Provate a immaginare che cosa sarebbe accaduto se, in una delle serate del Festival di Sanremo, un cantante sul palco avesse detto che Vladimir Putin aveva buone ragioni per invadere l’Ucraina. Oppure se all’Ariston, fra un’esibizione e l’altra, un ospite avesse lanciato un appello contro l’aborto e a favore della vita. Presumo che si sarebbe levato un coro di proteste, avverse alla strumentalizzazione di una manifestazione canora.
E le vestali del politicamente corretto avrebbero chiesto un diritto di replica. I due esempi spiegano quanto sia strumentale la polemica intorno alla frase di Ghali contro il genocidio a Gaza e alla successiva replica della Rai affidata a Mara Venier.
Premesso: nei panni dei dirigenti della tv di Stato io avrei evitato di costringere la conduttrice di Domenica in a leggere un comunicato per dissociarsi dalle dichiarazioni di un cantante. Tuttavia, il caso, con le relative proteste fuori dalle sedi Rai, credo che faccia capire l’uso politico della libertà di parola e le dimensioni di quella che altro non è se non una tempesta in un bicchier d’acqua.
Ghali, cantante italo-tunisino, di fronte a milioni di italiani che certo non erano riuniti davanti alla tv per ascoltare messaggi politici ma solo canzoni, si è sentito in dovere di dire stop al genocidio, con evidente riferimento a ciò che sta accadendo a Gaza. E a chi lo ha criticato, tra questi l’ambasciatore di Israele, ha replicato in diretta tv, nel programma di Mara Venier, parlando dei bambini. E la Rai si è sentita in dovere di rettificare, prendendo le distanze.

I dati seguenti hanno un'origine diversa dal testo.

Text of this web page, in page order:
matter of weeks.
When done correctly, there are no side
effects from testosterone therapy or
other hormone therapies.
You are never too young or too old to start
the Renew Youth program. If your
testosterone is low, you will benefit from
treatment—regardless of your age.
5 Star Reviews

Al che, i soliti contestatori di professione hanno deciso di organizzare manifestazioni di protesta di fronte alle sedi Rai, una delle quali, a Napoli, è finita con cinque agenti feriti e altrettanti manifestanti che hanno dovuto ricorrere alle cure in ospedale. Di qui le solite polemiche, sulla pericolosa deriva fascista nel nostro Paese, dove si vorrebbe vietare a un cantante di dire la sua.
A me pare che in Italia il diritto di manifestare le proprie idee non sia affatto in pericolo. Semmai, a essere a rischio è il buon senso. Chiunque abbia visto le immagini degli scontri davanti alla sede Rai di Napoli credo si sia reso conto che se cerchi di forzare il cordone di polizia per irrompere all’interno della redazione, la polizia non può che fare ciò per cui è stata schierata, ovvero impedirlo, anche a costo di dare qualche manganellata. Non si sta instaurando un regime, si sta solo facendo rispettare l’ordine pubblico. A maggior ragione, se i manifestanti premono sugli agenti schiacciandoli contro la cancellata.
Quanto a Ghali, i cantanti, come chiunque altro, hanno diritto di dire la loro. Ci mancherebbe. Il problema è evitare di trasformare una manifestazione canora in un talk show politico. Che senso ha dire «Stop al genocidio» se non c’è la possibilità di discutere di quello che sta accadendo a Gaza e in Israele. Certo, se l’intenzione di Ghali era far parlare di sé, il cantante ci è riuscito perfettamente, ma se invece voleva far approfondire la situazione in Palestina direi che ha fallito, perché si è parlato più di lui e della presunta censura della Rai che di bombe e terrorismo. Quanto avranno capito gli italiani di quell’accusa di genocidio? Credo niente. E se l’ambasciatore d’Israele non avesse reagito, penso che nessuno si sarebbe dato pena per la frase di Ghali. Questo vuol dire che il rapper ha fatto bene?
No, io penso che il Festival dovrebbe rimanere una manifestazione canora e non un palco in cui ognuno lancia il proprio appello. Già trovai sbagliato, lo scorso anno, la lettura del messaggio di Zelensky, così come credo che sia stato di nessuna utilità il comunicato degli agricoltori letto da Amadeus nella serata del Festival. Non è Sanremo il luogo giusto per discutere di Ucraina, di Palestina o di politiche agricole ed europee. All’Ariston va in scena la canzone italiana, nel bene e nel male. Forse più nel male che nel bene. Ma questo è un altro discorso. Insomma, stop al chiacchiericcio.